The public display of resentment towards cryptocurrencies from China is in a grey area, and as some reports highlight, it is not as extreme as portrayed by media outlets. A BBC article highlights that China has accentuated its active incursion into suppressing cryptocurrency access and services for banks or payment firms.
According to data from Arcane Research, such announcements can unbalance the current market as it sends taunting ripples through the system. The Fear and Green index, which tracks a market sentiment index, has decreased to an April 2020 low, nearing “extreme fear.”
Regulatory actions from Chinese authorities are not a novelty, as the People’s Republic Of China banned financial institutions from handling bitcoin in 2013 and declared ICO’s illegal as of 2017. Is the Chinese approach too aggressive towards cryptocurrencies?

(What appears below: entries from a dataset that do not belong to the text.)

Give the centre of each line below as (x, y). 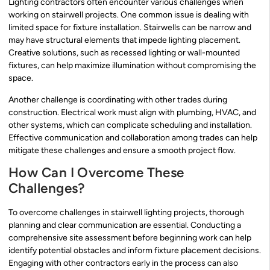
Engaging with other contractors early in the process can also (123, 263)
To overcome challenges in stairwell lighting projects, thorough (126, 212)
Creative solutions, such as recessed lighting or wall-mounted (124, 53)
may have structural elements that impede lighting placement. (124, 40)
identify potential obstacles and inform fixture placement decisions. (135, 250)
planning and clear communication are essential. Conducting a (125, 225)
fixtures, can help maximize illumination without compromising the (132, 66)
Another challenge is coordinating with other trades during (118, 99)
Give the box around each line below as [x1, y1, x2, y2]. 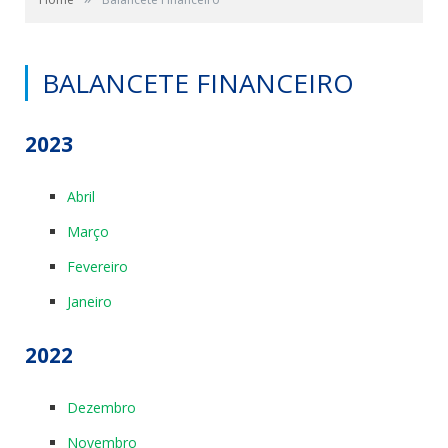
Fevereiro [67, 257, 128, 276]
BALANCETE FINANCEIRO [42, 65, 354, 101]
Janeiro [67, 292, 112, 311]
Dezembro [67, 397, 136, 417]

What Does China Actually Intend?
Chinese authorities have deemed cryptocurrencies such as Bitcoin inaccessible due to several determinants. Their severity comes as a result of price volatility and the speculative nature of the asset, which presents an unwanted risk for the Chinese asset holders. Still, despite the heavy crackdown, trading in China continued as normal.

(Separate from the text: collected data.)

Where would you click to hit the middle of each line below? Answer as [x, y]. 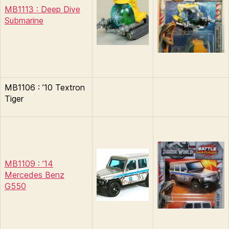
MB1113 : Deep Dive [42, 9]
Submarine [24, 20]
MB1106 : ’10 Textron [45, 87]
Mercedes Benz [35, 175]
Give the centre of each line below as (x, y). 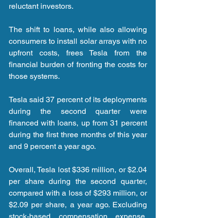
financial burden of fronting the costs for (78, 65)
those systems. (34, 76)
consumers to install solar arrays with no (78, 41)
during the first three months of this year (78, 135)
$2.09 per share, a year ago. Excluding (78, 205)
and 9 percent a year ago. (52, 146)
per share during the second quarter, (78, 182)
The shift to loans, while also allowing (78, 30)

The alarm coming out from China is nothing new. This week, three-state backed organizations reiterated China’s position towards crypto, highlighting the risks associated with crypto investments. ‘Mr. Li’ (who was unwilling to give his real name) highlighted that users in China can still purchase Bitcoin or Ethereum by sending money to non-Chinese exchanges through the bank.
Chinese regulators have not made owning Bitcoin or other cryptos illegal; still, they are suspicious of money laundering and scams facilitated by Bitcoin or other non-governmental-issued payments. What’s more, China’s adherence to blockchain technology is somewhat divergent from their global perception which shuns crypto. Thus, confusion often arises when discussing cryptocurrencies or blockchain.

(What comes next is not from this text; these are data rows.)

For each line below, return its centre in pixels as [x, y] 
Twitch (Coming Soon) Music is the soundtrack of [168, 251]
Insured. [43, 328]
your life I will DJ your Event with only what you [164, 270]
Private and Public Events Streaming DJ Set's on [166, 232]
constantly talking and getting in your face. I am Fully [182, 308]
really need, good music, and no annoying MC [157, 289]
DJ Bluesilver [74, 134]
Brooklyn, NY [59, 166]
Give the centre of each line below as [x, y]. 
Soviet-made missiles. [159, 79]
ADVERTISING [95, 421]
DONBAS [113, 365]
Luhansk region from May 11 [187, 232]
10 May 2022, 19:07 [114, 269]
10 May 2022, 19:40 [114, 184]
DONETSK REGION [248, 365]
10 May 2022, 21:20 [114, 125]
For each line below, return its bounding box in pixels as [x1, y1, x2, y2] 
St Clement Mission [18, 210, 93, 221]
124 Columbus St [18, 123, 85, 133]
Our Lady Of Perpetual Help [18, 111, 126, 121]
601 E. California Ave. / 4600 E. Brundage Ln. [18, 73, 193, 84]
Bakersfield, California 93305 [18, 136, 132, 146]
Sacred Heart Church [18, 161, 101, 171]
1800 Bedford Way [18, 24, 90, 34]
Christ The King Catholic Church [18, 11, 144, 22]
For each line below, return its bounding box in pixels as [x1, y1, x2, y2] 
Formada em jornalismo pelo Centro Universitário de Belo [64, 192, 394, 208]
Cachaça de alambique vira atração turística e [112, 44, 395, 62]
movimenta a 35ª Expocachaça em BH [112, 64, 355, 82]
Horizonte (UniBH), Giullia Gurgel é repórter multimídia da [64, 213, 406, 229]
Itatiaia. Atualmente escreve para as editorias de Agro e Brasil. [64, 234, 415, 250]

In retrospect, the Chinese government is building a regulatory framework to implement blockchain or crypto harmlessly. As a result, in 2020, China launched a Blockchain-Based Service Network (BSN) to grasp the technological advancements in digital currencies. Additionally, crypto is embedded into the Chinese culture, with most of the hashing power deriving from Chinese miners. Reports on mining in China have occurred in the past; however, they were reframed by media outlets as mining migrated to other provinces where green mining was possible, despite a ban in the Inner Mongolia region.
On the Flipside
- Regulatory actions are demanded to increase institutional trust and decrease Bitcoin’s volatility.
- Investors are exchanging Bitcoin for gold to protect their assets in the wake of high price volatility.
- The announcement has never impaired trading crypto, as exchanges still accept the Chinese currency.
The Chinese Message Was Due
A market correction was due to occur after the cryptocurrency market experienced several prolific months in green. Meltem Demirors, from CoinShares highlighted the correction is “healthy,” and a pullback is normal in cryptocurrencies, reiterating the heightened volatility to which investors are already acclimated. The price of Bitcoin plunged below $40,000 as it dipped more than 40% from its all-time high.
Bitcoin’s and altcoins rally formed concerns from regulatory bodies in China and across the world. While the Chinese announcement is understandable given cryptocurrency’s ability to retain relative anonymity, it brings forth new questions regarding regulatory acceptance in the crypto market. Thus, China’s “ban” is nothing but a regulatory measure, which has been experienced previously in the market when Turkey and India denounced the use of cryptocurrencies.
In an article from Business Insider, the author emphasizes that a “ban on crypto” is impossible because cryptocurrencies are a “piece of code”. Although they are perceived as an asset, fundamentally, they have no value nor liquidity. On top of that, regulatory measures are set to protect the existing financial market from a disrupting technology. Elon Musk’s ability to influence the price of Bitcoin or DogeCoin is the exact reason why governments are enacting regulatory measures.
Heightened volatility adds value to Bitcoin and other digital assets as a Bitcoin or cryptocurrency price is dictated by external factors such as news or speculation. Its value is dictated by demand in the market, and regulatory measures aim to mandate its volatility to protect retail investors.